The next talk featured the drug ITI-007, from Intra-Cellular Therapies. Originally developed by Bristol-Myers Squibb Company, it is an antagonist at both dopamine D2 receptors and 5HT2A receptors, though it has a much higher affinity for the serotonergic receptors. Because it also acts as an intracellular inhibitor of pathways downstream of the D2 receptor, the notion is that, if the doses are kept low enough, the drug would block the 5HT2A receptor, but also function as an antipsychotic. Since it barely blocks D2, it may avoid extrapyramidal symptoms.
Kimberly Vanover of Intra-Cellular Therapies, New York, said that with this drug they are going after sleep deficits, depression, and cognitive deficits linked to sleep, as well as psychosis. In studies to date, both in insomnia patients without schizophrenia and patients with schizophrenia, the drug is well tolerated and promotes sleep. The next step will be to assess its efficacy in schizophrenia.

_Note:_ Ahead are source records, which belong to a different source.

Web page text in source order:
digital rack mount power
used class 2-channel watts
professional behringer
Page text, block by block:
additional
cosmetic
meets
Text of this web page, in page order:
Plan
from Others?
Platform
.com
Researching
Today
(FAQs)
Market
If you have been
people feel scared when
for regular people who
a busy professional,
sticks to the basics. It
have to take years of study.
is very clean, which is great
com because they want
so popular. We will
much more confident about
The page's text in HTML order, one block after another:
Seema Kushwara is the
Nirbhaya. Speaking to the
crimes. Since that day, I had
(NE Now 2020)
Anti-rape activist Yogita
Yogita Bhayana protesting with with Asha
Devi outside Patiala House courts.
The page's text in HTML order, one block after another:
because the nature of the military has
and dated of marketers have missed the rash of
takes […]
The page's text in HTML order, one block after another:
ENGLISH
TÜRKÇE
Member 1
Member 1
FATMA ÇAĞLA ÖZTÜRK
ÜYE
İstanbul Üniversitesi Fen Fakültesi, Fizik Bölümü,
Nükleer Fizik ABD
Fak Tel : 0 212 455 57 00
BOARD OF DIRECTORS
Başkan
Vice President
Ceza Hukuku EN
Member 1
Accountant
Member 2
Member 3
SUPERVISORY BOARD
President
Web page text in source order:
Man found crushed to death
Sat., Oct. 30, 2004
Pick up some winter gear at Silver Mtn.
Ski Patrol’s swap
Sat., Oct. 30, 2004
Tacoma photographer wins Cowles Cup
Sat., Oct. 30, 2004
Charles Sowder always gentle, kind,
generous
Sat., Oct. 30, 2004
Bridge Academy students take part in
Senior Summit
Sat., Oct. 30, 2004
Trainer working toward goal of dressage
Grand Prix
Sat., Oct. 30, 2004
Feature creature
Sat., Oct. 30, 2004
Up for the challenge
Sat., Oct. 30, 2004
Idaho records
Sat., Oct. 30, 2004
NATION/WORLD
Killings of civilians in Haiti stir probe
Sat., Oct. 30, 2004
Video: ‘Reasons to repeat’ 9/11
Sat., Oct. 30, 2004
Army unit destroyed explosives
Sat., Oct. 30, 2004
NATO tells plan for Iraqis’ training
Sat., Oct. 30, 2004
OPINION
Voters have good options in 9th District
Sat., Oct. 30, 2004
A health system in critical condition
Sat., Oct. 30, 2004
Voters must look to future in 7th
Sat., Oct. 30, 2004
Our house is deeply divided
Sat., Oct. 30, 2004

Both of these compounds represent novel approaches but fit within the usual synaptic transmission framework. The last study of the session, presented by Dan Javitt, Nathan Kline Institute, Organgeburg, New York, was something completely different. He spoke about davunetide, the more friendly name of the peptide NAPVSIPQ (or NAP). This fragment of activity-dependent neuroprotective protein (ADNP) helps stabilize microtubules, restoring neuronal structure and function.

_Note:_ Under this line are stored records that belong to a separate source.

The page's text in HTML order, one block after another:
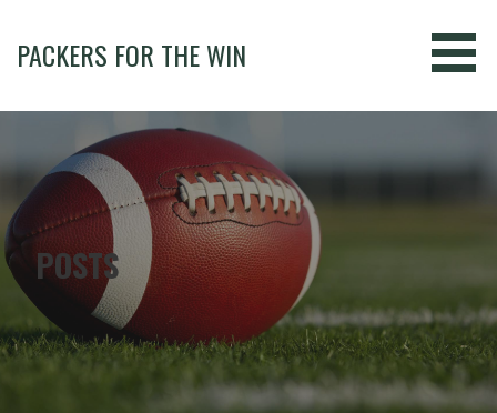
content
PACKERS FOR THE WIN
POSTS
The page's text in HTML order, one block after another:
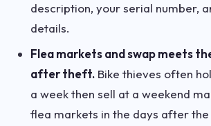
description, your serial number,
details.
Flea markets and swap meets
after theft. Bike thieves often
a week then sell at a weekend
flea markets in the days after
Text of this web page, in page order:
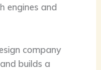
engines and
company
builds a
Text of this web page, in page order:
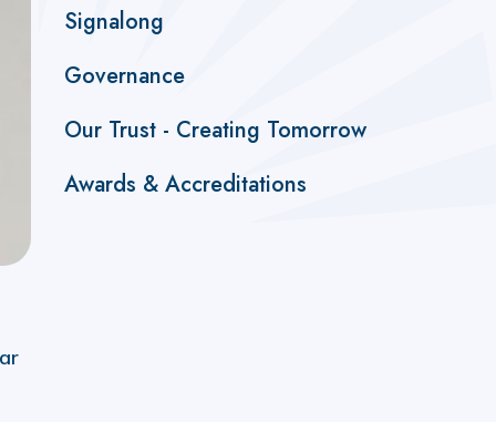
Signalong
Governance
Our Trust - Creating Tomorrow
Awards & Accreditations
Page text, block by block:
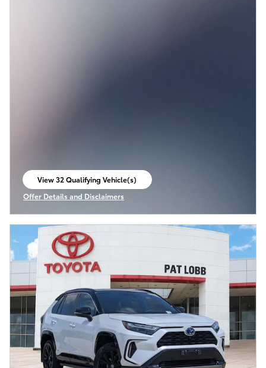
View 32 Qualifying Vehicle(s)
open in same tab
Offer Details and Disclaimers
Open Incentive Modal
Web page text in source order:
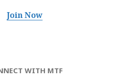
Join Now
WITH MTF
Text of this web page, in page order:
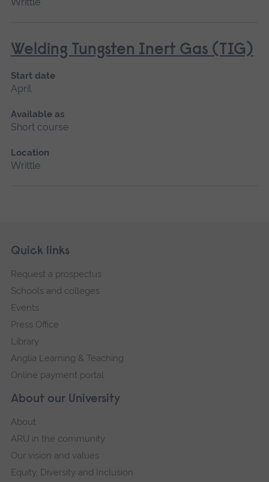
Welding Tungsten Inert Gas (TIG)
Start date
April
Available as
Short course
Location
Writtle
Footer
Skip
navigation
About our University
About
ARU in the community
Our vision and values
Equity, Diversity and Inclusion
Quick links
Request a prospectus
Schools and colleges
Events
Press Office
Library
Anglia Learning & Teaching
Online payment portal
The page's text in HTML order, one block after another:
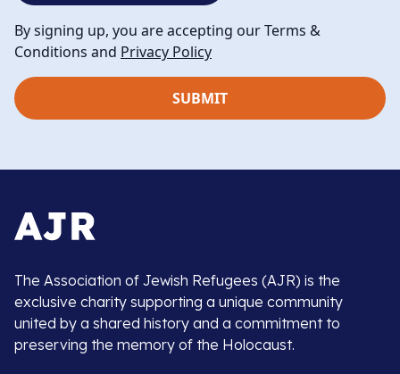
By signing up, you are accepting our Terms &
Conditions and Privacy Policy
The Association of Jewish Refugees (AJR) is the
exclusive charity supporting a unique community
united by a shared history and a commitment to
preserving the memory of the Holocaust.
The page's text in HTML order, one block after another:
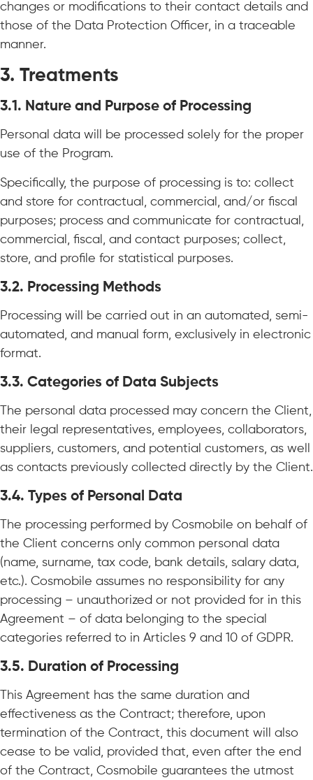
changes or modifications to their contact details and
those of the Data Protection Officer, in a traceable
manner.
3. Treatments
3.1. Nature and Purpose of Processing
Personal data will be processed solely for the proper
use of the Program.
Specifically, the purpose of processing is to: collect
and store for contractual, commercial, and/or fiscal
purposes; process and communicate for contractual,
commercial, fiscal, and contact purposes; collect,
store, and profile for statistical purposes.
3.2. Processing Methods
Processing will be carried out in an automated, semi-
automated, and manual form, exclusively in electronic
format.
3.3. Categories of Data Subjects
The personal data processed may concern the Client,
their legal representatives, employees, collaborators,
suppliers, customers, and potential customers, as well
as contacts previously collected directly by the Client.
3.4. Types of Personal Data
The processing performed by Cosmobile on behalf of
the Client concerns only common personal data
(name, surname, tax code, bank details, salary data,
etc.). Cosmobile assumes no responsibility for any
processing – unauthorized or not provided for in this
Agreement – of data belonging to the special
categories referred to in Articles 9 and 10 of GDPR.
3.5. Duration of Processing
This Agreement has the same duration and
effectiveness as the Contract; therefore, upon
termination of the Contract, this document will also
cease to be valid, provided that, even after the end
of the Contract, Cosmobile guarantees the utmost

Although the evidence for neuronal lesions in schizophrenia remains vague, the drug is in development for disorders such as Alzheimer’s disease because of evidence that it improves cognitive function in animal models of neurodegenerative disease. Thus, the Treatment Units for Research on Neurocognition and Schizophrenia (TURNS) program selected it for a clinical trial as adjunctive therapy in schizophrenia. Javitt reported that, in a very small sample, davunetide produced non-significant improvements on primary cognition measures that warrant more study. This assessment was reinforced, he said, by positive results from secondary outcome assessments.
Open, public discourse
"I like the breadth of the presenters and ideas," co-chair of the session, ICOSR co-director Chuck Schulz of the University of Minnesota told SRF. "Different modes of action of medicines, different levels, ranging from pilot data through Phase 3. And I like that people from different sectors come together." Indeed, said Schulz, this was one of the purposes of the New Drugs session when it was instituted many Congresses ago: to prevent the traditional Balkanization of researchers at conferences—sessions geared only toward academic or industry scientists, or even toward a single company.
Though he wasn't surprised by any of the compounds, Schulz said, "I thought the idea of the perphenazine-GABA conjugate was great. That was new stuff." His co-chair, Marder, was hopeful that the session both reflected and could spur a renewed interest in developing drugs for negative symptoms of schizophrenia.—Hakon Heimer.